- Born: December 29, 1915 Kamuela, Hawaiʻi
- Died: April 7, 2014 (aged 98)
- Education: Honorary Doctor of Humane Letters, UH Manoa
- Awards: George Washington Honor Medal, American Red Cross, UH Manoa Serving Heart Award

= Shimeji Ryusaki Kanazawa =

Shimeji "Shim" Ryusaki Kanazawa (December 29, 1915 – April 7, 2014) worked as a liaison to the Japanese community for the Swedish Consulate General after the Japanese Consulate General in Hawaiʻi shut down during World War II. She was called the "Florence Nightingale of Hawaii."

== Early life ==
Kanazawa was the first of eleven children born to Torazo and Saki Ryusaki. She grew up on her family's farm in Kamuela, Hawaiʻi. In addition to growing vegetables, the farm also raised pigs and chickens, and made products such as tofu and okolehao, or Hawaiʻian moonshine. After graduating from Hilo High School, Kanazawa worked as a stenographer for the Department of Public Instruction, and was then promoted to the Vocational Division of the Department in Honolulu. Afterwards, she became Secretary and Acting Principal at Kohala Elementary and High School.

== World War II ==
After the onset of World War II, the Japanese Consulate in Hawaii was closed and its duties were taken over by the Swedish Consulate. Gustaf Olson, the Vice Consul of Sweden, hired Kanazawa as an Executive Vice Secretary to mediate between the military government and the Japanese community in Hawaiʻi. Kanazawa not only performed official duties such as inspecting ships with Japanese prisoners of war to ensure humane treatment in accordance with international law, but performed many unofficial duties such as assisting wives of interned husbands in finding jobs, purchasing food and clothing for families in need, and accompanying families to internment camps to visit their sons and fathers. Many nicknamed her the "Florence Nightingale of Hawaiʻi" due to her actions. After the end of the war, she was awarded the American Red Cross for her humanitarian services.

== Post-war ==
After the war, Kanazawa met Kinji Kanazawa, who would shortly become her husband.

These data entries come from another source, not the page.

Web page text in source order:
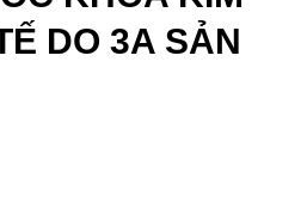
DO 3A SẢN
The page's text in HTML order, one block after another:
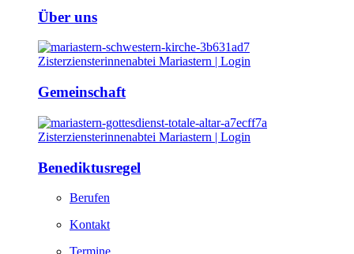
Über uns
Gemeinschaft
Benediktusregel
Berufen
Kontakt
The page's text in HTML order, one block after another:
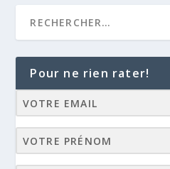
Pour ne rien rater!
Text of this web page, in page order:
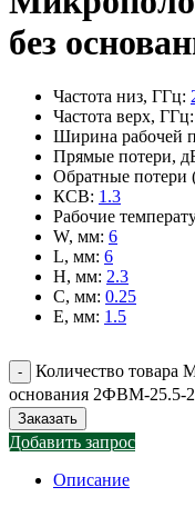
без
Частота низ, ГГц:
Частота верх, ГГц:
Ширина рабочей
Прямые потери,
Обратные потери
КСВ: 1.3
Рабочие
W, мм: 6
L, мм: 6
H, мм: 2.3
C, мм: 0.25
E, мм: 1.5
Количество товара
основания 2ФВМ-25.5-2
Заказать
Добавить запрос
Описание
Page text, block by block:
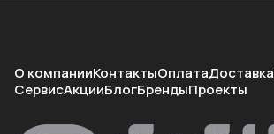
О компанииКонтактыОплатаДоставка
СервисАкцииБлогБрендыПроекты
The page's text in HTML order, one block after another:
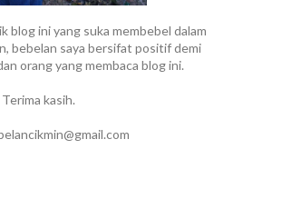
blog ini yang suka membebel dalam
bebelan saya bersifat positif demi
orang yang membaca blog ini.
Terima kasih.
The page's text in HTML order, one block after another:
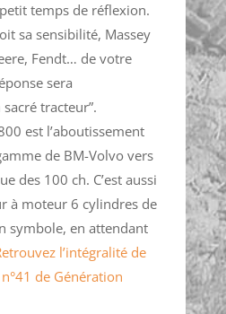
temps de réflexion.
sa sensibilité, Massey
Fendt… de votre
sera
tracteur”.
est l’aboutissement
de BM-Volvo vers
des 100 ch. C’est aussi
à moteur 6 cylindres de
symbole, en attendant
l’intégralité de
de Génération
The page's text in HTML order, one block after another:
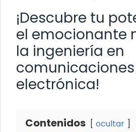
¡Descubre tu
el emocionante
la ingeniería en
electrónica!
Contenidos ocultar
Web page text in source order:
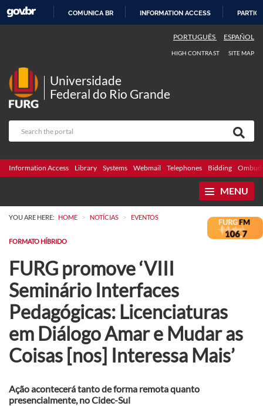
COMUNICA BR INFORMATION ACCESS
PORTUGUÊS ESPAÑOL
HIGH CONTRAST SITE MAP
Universidade
Federal do Rio Grande
Information Access Library Systems Webmail Telephones Bidding
MENU
YOU ARE HERE: HOME > NOTÍCIAS > EVENTOS
FORMATO HÍBRIDO
FURG promove ‘VIII
Seminário Interfaces
Pedagógicas: Licenciaturas
em Diálogo Amar e Mudar as
Coisas [nos] Interessa Mais’
Ação acontecerá tanto de forma remota quanto
presencialmente, no Cidec-Sul

After the two married they moved to Boston, where Kinji enrolled in the law program at Boston College and Kanazawa enrolled in the Chamberlain School of Retailing. Afterwards, the couple and their two children moved back to Hawaiʻi. In addition to raising her family, Kanazawa continued her work in helping the less fortunate and vulnerable. She served on many boards and commissions, including the Commission on Children and Youth which established the foundations of Hawaiʻi's Family Court, the Commission on Aging, the Planned Giving for Campaign 2000, the Faith in Action National Advisory Committee, the Hawaiʻi Summit 2011 Project, and the White House Conference on Aging. She founded and chaired Project Dana, a volunteer organization that provides free care for the elderly.